But as Hunt, a 23-year-old Cambridge University graduate, told her story it became clear that she has had it anything but easy. A few years ago she ruptured her quadriceps so badly that her mum needed to lift her out of the shower. She struggled with her mental health too, and imposter syndrome. Yet she kept finding a way back.

So when she found herself sixth coming around the bend of a stacked world 200m final, she embraced the challenge. At that stage, the American superstar Melissa Jefferson-Wooden was powering clear to win gold in a world-leading time of 21.68sec. But you could have thrown a blanket over everyone else.

Yet Hunt was gaining. With 50m to go her power and immense fitness drove her past Dina Asher-Smith, the 2019 world champion, who would take fifth. Then Shericka Jackson, winner at the last two worlds, who had to settle for bronze. There was a dip for the line. And then a loud scream Hunt saw the stadium scoreboard showing that she won silver in 22.14.

“My mantra on the start line was ‘no fear’,” she said afterwards. “I knew I just had to be aggressive. I was with them coming off the turn then it was game on. Maybe I’m never going to be the underdog again after getting a medal. But I was just like: ‘It’s time to go hunting.’

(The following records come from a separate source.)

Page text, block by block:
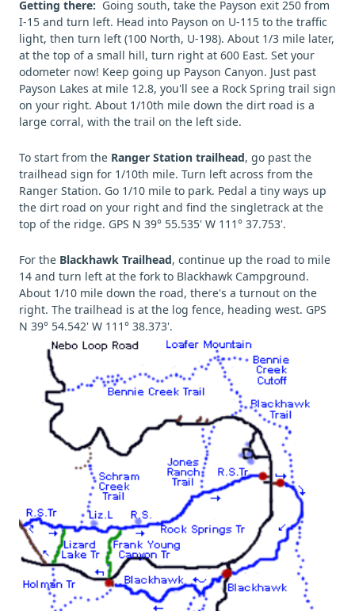
Getting there: Going south, take the Payson exit 250 from
I-15 and turn left. Head into Payson on U-115 to the traffic
light, then turn left (100 North, U-198). About 1/3 mile later,
at the top of a small hill, turn right at 600 East. Set your
odometer now! Keep going up Payson Canyon. Just past
Payson Lakes at mile 12.8, you'll see a Rock Spring trail sign
on your right. About 1/10th mile down the dirt road is a
large corral, with the trail on the left side.
To start from the Ranger Station trailhead, go past the
trailhead sign for 1/10th mile. Turn left across from the
Ranger Station. Go 1/10 mile to park. Pedal a tiny ways up
the dirt road on your right and find the singletrack at the
top of the ridge. GPS N 39° 55.535' W 111° 37.753'.
For the Blackhawk Trailhead, continue up the road to mile
14 and turn left at the fork to Blackhawk Campground.
About 1/10 mile down the road, there's a turnout on the
right. The trailhead is at the log fence, heading west. GPS
N 39° 54.542' W 111° 38.373'.

Six years ago, Hunt was making waves having broken the world under-18 record. The next year she began her studies at Cambridge. And she was being hailed by Vogue as “one of the faces to define the decade”.

Then her world fell apart. In the first year of university she got ill, didn’t sleep because she drank too much caffeine, and found her mental and physical health deteriorating. Then she ruptured a tendon and needed surgery on her leg.

But she never gave up, even in the lowest points. “I really have that radical utter insane belief in myself,” she said. “And my family really helped me through that and supported me, with lifting me out of the shower and redressing my wounds.”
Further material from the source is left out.